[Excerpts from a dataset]
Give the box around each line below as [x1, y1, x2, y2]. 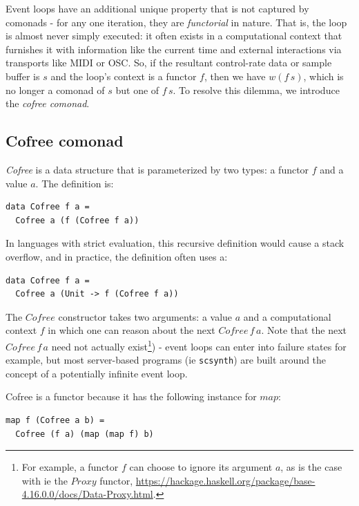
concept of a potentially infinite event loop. [6, 366, 188, 380]
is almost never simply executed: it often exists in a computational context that [6, 28, 342, 43]
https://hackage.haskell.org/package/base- [135, 473, 316, 487]
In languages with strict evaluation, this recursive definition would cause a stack [6, 236, 345, 250]
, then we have [204, 68, 266, 83]
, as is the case [280, 460, 342, 474]
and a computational [243, 309, 331, 324]
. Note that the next [261, 323, 347, 337]
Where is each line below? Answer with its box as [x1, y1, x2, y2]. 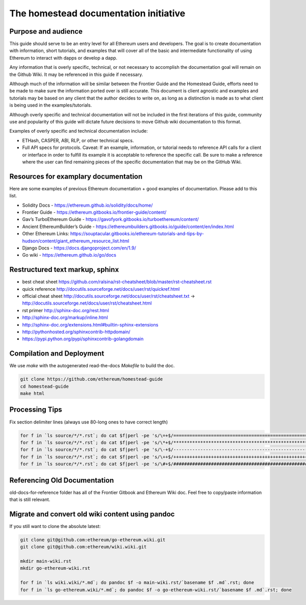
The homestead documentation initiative [9, 8, 186, 19]
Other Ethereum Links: [22, 231, 69, 237]
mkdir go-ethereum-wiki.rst [20, 565, 90, 571]
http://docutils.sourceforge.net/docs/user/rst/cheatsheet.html [22, 300, 152, 306]
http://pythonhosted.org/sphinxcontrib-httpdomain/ [22, 329, 131, 335]
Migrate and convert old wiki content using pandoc [9, 510, 175, 518]
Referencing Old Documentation [9, 476, 114, 485]
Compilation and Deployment [9, 349, 105, 358]
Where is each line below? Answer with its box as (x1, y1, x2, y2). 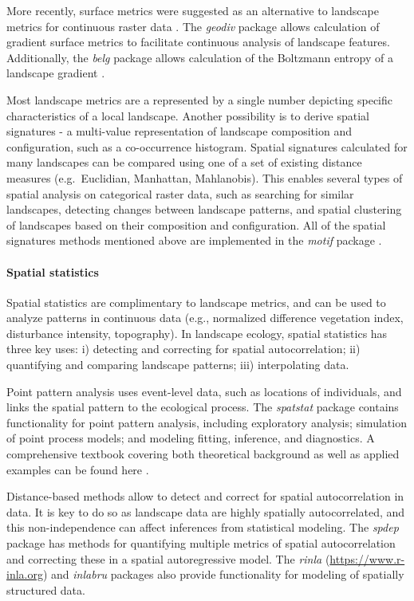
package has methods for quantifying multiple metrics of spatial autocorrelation (6, 535, 396, 552)
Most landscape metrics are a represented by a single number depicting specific (6, 91, 393, 108)
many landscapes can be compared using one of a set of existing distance (6, 154, 362, 171)
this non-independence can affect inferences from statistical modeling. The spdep (6, 519, 399, 536)
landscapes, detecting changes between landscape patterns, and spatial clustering (6, 201, 402, 218)
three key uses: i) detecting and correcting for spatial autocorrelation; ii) (6, 340, 361, 357)
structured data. (6, 581, 85, 598)
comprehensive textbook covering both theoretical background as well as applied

**ACTIVITY**
Give back exactly the lines above that run from the one with "Referencing Old Documentation" to the one with "this non-independence can", including both, with the pictures left out.

**SOLUTION TO THIS PROBLEM**
Referencing Old Documentation [9, 476, 114, 485]
Compilation and Deployment [9, 349, 105, 358]
Where is each line below? Answer with its box as (x1, y1, x2, y2). 
package has methods for quantifying multiple metrics of spatial autocorrelation (6, 535, 396, 552)
Most landscape metrics are a represented by a single number depicting specific (6, 91, 393, 108)
many landscapes can be compared using one of a set of existing distance (6, 154, 362, 171)
this non-independence can affect inferences from statistical modeling. The spdep (6, 519, 399, 536)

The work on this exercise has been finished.